[Date Prev][Date Next][Thread Prev][Thread Next][Date Index][Thread Index]

[IMP-dev] biological names for things



Since I keep bringing up that it is good to be able to refer to parts of the representation using biological names, I thought I would throw together some code to do that. The goal is to allow one to set up the restraints without ever explicitly referring to particles, just asking for parts of the hierarchy. The advantage of this is that
- one can change the representation pretty much arbitrarily without messing with the restraints code
- the restraints code is much easier to read
- you don't have to worry about whether the representation happens to contain a Fragment referring to the piece of the molecule you are interested in (and hence avoid the problem of overlapping, but not nested, fragments).

For the implementation, there is a class IMP.atom.Named which describes a part of one or more molecules. You create a name with doing various things like
nm=IMP.atom.Named(hierarchy=h, molecule="my molecule", residue=10)
(assuming there is more than one molecule in h) and then can get the one or more particles referenced by it with
nmps=nm.get_particles()
eg, if h is an all atom mode, nm.get_particles() will return the atoms in the residue, if it is a coarse grained model, it will return the particle containing the residue.

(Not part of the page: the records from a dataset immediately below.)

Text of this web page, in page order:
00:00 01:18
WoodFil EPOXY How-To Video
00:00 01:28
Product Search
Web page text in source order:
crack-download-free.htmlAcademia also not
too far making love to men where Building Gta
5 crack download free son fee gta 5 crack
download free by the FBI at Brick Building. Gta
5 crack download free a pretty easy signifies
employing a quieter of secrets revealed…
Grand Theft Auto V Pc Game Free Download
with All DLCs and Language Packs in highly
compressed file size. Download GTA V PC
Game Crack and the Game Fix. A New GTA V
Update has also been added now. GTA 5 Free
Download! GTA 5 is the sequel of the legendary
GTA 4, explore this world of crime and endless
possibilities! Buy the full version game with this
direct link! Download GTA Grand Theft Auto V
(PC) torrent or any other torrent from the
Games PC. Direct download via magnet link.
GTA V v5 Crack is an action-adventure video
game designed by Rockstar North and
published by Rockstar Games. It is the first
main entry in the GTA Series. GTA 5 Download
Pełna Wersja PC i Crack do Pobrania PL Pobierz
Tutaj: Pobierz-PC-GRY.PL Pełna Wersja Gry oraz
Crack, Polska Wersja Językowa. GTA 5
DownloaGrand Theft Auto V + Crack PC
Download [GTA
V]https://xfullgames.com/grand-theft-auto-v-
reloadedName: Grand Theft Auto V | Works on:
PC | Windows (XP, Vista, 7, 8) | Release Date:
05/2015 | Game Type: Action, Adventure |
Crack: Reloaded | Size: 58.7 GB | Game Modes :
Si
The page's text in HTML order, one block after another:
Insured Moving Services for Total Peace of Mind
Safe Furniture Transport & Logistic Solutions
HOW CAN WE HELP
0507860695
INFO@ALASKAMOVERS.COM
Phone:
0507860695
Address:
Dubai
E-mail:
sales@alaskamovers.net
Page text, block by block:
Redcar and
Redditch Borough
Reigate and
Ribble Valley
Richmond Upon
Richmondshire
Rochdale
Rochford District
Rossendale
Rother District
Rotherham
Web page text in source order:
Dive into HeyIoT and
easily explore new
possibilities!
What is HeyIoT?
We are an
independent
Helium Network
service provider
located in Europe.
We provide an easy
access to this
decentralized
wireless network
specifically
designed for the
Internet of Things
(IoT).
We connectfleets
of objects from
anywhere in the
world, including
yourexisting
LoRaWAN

The names can be used to create a distance restraint with
IMP.atom.create_harmonic_distance_restraint(IMP.atom.Named(hierarchy=all, molecule="proteina", residue=10),
                                                                                     IMP.atom.Named(hierarchy=all, molecule="proteinb", residues=(1,10),
                                                                                      10, 1)
which will return a restrain limiting the distance between the 10th residue of proteina and the first 10 residues of proteinb to 10A with a spring constant of 1. The restraint is a SphereDistanceRestraint if each of the two Named refer to just one particle and a ConnectivityRestraint using a ClosePairsPairScore if they refer to more than one (the ClosePairsPairScore internally takes advantage of rigid bodies if the hierarchies are rigid bodies). I haven't wrapped any other restraint types yet. With EM, for example, one might as well just pass nm0.get_particles()+nm1.get_particles() to restrain two molecules with a map.

It is just something I threw together on the train, so I wouldn't trust the code much yet (and the name "Named" isn't great, but I want it to be short).

The Named objects can be created with any combination of
- one or more names of molecules
- a single residue index or list of residue indexes (or ranges)-- later we can add tags for the C- and N- terminus
- one or more atom types
- one or more residue types
- one or more chain identifiers
- one or more domain names
- a target radius (so that you can refer to intermediate levels of the hierarchy)
eg
Named(hierarchy=h, chains=['a', 'b'], target_radius=10) which gets as close to 10A representation of the two chains as one can.
Name(hierarchy=h, atom_types=[CA]) which gets all C alphas

This way you can write functions to set up restraints without any direct reference to particles.

Thoughts? Does it seem useful? I quite like using such code when setting things up.